Peter Dyck writes: "This summer Compaq divested itself of the Alpha technology. The Alpha tech was purchased by Intel who most likely will bury it after grafting its best aspects to their own 64 bit IA-64 system. However, the non-exclusive terms of the deal allowed Samsung to continue producing and developing the best 64-bit processor architecture there is today. Now, as a happy owner of a four years old DEC AlphaPC164 I was delighted to see this announcement by Samsung Electronics. In short, the upcoming UP1500 motherboard will house a 64 bit 800+ MHz Alpha 21264B CPU, 4 GB DDR memory, 10/100 Mps LAN, USB and yes, it will run Linux."

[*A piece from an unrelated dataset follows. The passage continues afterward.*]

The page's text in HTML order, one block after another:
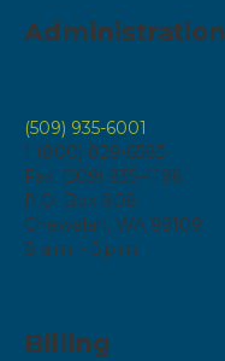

11 of 202 comments (clear)

  1. Based on the EV67/68? by Angry+Black+Man · · Score: 4, Informative

    The present CPU that is employed in Compaq machines like the AlphaServerSC and the Wildfire and in various cluster systems is the Alpha EV67 processor. The previous chip was shipped with a clock speed ranging from 666-833 Mhz. IIRC, the EV67 was able to deliver up to two floating-point results per clock cycle. The load/store units could load 16 B/cycle while the store bandwidth is slightly smaller: 10.6B/cycle. The bandwidth to memory is 5.3B/cycle, however, the type of memory determines the actual bandwidth through the bank cycle time of the memory. We were expecting a scaled up version of this chip named the EV68. It was projected to have an 833Mhz clock speed. I believe that this is perhaps some version of it.

    The density used is 0.18 instead of 0.25 which enables the location of a 1.5 MB secondary cache on chip. The largest difference will be that there will be 4 dual channels from the chip to interconnect it with neighouring chips at a bandwidth of 1.6 GB/s per single channel for what Compaq has called "seamless SMP processing". The path to memory is implemented by 4x5 Rambus links as the systems will be fitted with Rambus memory. The direct I/O dual link from the chip also has a bandwidth of 1.6 GB/s. Theoretically the chip could run at speeds of upward 1Ghz.

    I know that the Alpha 21264B is based loosely on the EV line of chips (more specifically the 67 and 68), can anybody further verify this with some more details? Thanks.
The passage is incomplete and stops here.